I began to think that if everyone just found ways to eliminate useless activities from their day, they would be much happier, there would be less nonsense work in general, and we could all live happily ever after.
While I have nothing against productivity techniques per se, I have become more and more irritated with productivity culture.
Productivity culture advocates pursuing productivity in all domains of your life, especially work. Being productive acquires a sort of moral dimension in which the productive are more valued than the unproductive.
It’s clear why productivity culture is embraced by business. The more productive their employees are, the more money they make.
What is much scarier is how much we are internalizing productivity culture, and making ourselves miserable because of it.
I’m writing this on a Monday morning before work, which I feel pretty good about. Early bird gets the worm, right?
Now compare this to what I did this weekend. Friday evening, I watched House of Cards, which was enjoyable. Saturday, I didn’t do much of anything: I slept in, watched some more House of Cards, and then reading and wine drinking in the evening by myself. On Sunday, I spent the afternoon reading.
It was perfectly pleasant.
However, I also spent a considerable amount of time feeling guilty about not getting more done. I was even planning on writing this blog post on Saturday, but that didn’t happen. I put it off until this morning. I was also planning on exercising more than I did, doing some administrative stuff for work, etc.
Though I believe guilt is useful, it’s only useful if it’s calibrated to arise in situations in which you should feel guilty (say, yelling at your significant at your other) and if it actually changes your behavior (you apologize and make a renewed effort to not yell at your significant other).
Productivity culture makes us feel guilty for not being more like machines. We are not machines, nor will we ever become machines, so we should not feel guilty about this.
Of course, we do still need to be productive, at least to a minimal level. Those Excel formulas aren’t going to program themselves you know?
So how can we be productive in a natural way and without the guilt?
Naturally, I decided to look to ancient wisdom for help.
Wu-Wei – The Art of Non-Doing
Taoism is a 4th century BCE Chinese philosophy/religion that emphases living in harmony with the “Tao,” or way. One of they key tenets of Taoism is that language is limited in its capacity to explain the Tao, so I won’t attempt to describe exactly what it is, but here are some key “takeaways” from The Complete Idiot’s Guide to Taoism
- Our provisional definitions of tao are “the totality of natural process” and “the human parts of that process, including instructions, examples, morality, rituals, and so on.”

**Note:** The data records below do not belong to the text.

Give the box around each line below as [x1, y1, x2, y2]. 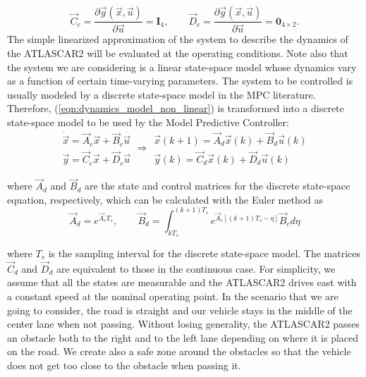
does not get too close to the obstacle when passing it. [7, 357, 241, 372]
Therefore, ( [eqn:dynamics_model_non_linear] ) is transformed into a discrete [7, 101, 344, 116]
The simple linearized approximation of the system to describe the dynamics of [7, 32, 348, 47]
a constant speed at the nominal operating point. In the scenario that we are [7, 289, 338, 304]
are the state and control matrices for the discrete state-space [84, 178, 350, 193]
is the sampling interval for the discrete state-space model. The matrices [48, 246, 361, 261]
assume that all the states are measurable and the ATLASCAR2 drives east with [7, 275, 357, 290]
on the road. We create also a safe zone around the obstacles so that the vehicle [7, 344, 351, 359]

- The key link: Humans are an integral part of nature, and human tao is natural tao.
- Taoists do not speak of God, but of nature. The tradition’s religiosity stems from the awe of nature that motivates others to worship a creator of nature.

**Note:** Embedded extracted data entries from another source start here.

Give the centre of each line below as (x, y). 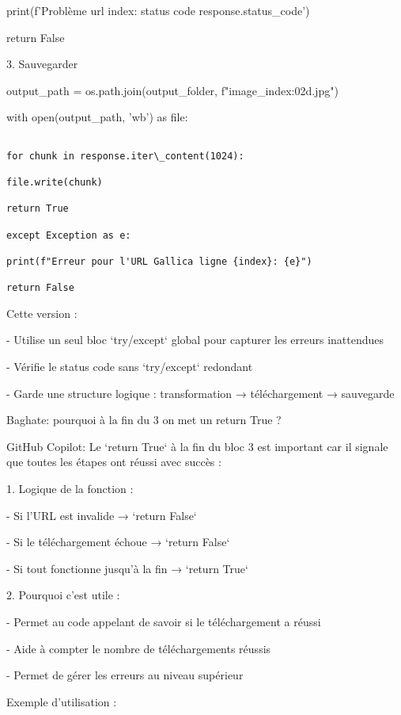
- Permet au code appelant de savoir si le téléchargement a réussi (164, 621)
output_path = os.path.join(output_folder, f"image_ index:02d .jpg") (172, 90)
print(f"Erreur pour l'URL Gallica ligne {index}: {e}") (159, 261)
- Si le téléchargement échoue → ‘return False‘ (118, 542)
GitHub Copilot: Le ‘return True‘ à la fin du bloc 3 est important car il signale (197, 446)
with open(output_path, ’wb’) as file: (97, 117)
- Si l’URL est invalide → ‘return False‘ (102, 515)
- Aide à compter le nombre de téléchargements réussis (139, 648)

- Taoists do not think of humans as separate from nature; they view their own actions as continuous with natural spontaneity.
So we can think of the “Tao” as the natural state and movement of our environment and the actors within the environment. The goal then is not to oppose nature, but act with it.
What is particularly fascinating is the concept of Wu-Wei, which loosely translates as “non-doing” or “non-action.”
This concept is difficult to grasp. Here is a section from the Tao Te Ching, one of the two primary Taoist “scripture,” that describes the goal of “non-action.”
If you can empty your mind of all thoughts your heart will embrace the tranquility of peace.
Watch the workings of all of creation, but contemplate their return to the source. “All creatures in the universe return to the point where they began.
Returning to the source is tranquility because we submit to Heaven’s mandate. Returning to Heaven’s mandate is called being constant.
Knowing the constant is called ‘enlightenment.’
Not knowing the constant is the source of evil deeds because we have no roots. By knowing the constant, we can accept things as they are.
By accepting things as they are, we become impartial.
By being impartial, we become one with Heaven.
By being one with Heaven, we become one with Tao.
Being one with Tao, we are no longer concerned about losing our life because we know the Tao is constant and we are one with Tao.
The goal of Wu-Wei is not to be lazy (watching Netflix is not the same as non-action), but rather, to act appropriately and naturally to the situation at hand.
Wu-wei means responding completely, authentically, and spontaneously to the emerging circumstances of one’s environment— without employing what some Zen teachers call a “grasping idea” or “monkey mind.”
Now, compare the concept of Wu-Wei with the American saying “shit or get off the pot.” Basically, if you are not taking action, “shitting” in this case, you should get out of the way so that someone else may take action.
However, as most men know (women seem not to embrace this particular pleasure), there is nothing like reading a magazine while taking a long extended shit without any particular need to go anywhere. So the Taoist might modify the saying to be “shit or not shit, get off the pot or stay on the pot as appropriate.” Sometimes it is appropriate to stay on the pot, even if just to think. Eventually, there is a time to leave the pot. All in due course.
Productivity culture is overly obsessed with taking action. Even not-taking action is seen as a way to boost the effectiveness of taking action. For example, google “being productive at work” and you’ll see recommendations to take a short break every hour or so. However, this is only done so that you are more effective the next round of work.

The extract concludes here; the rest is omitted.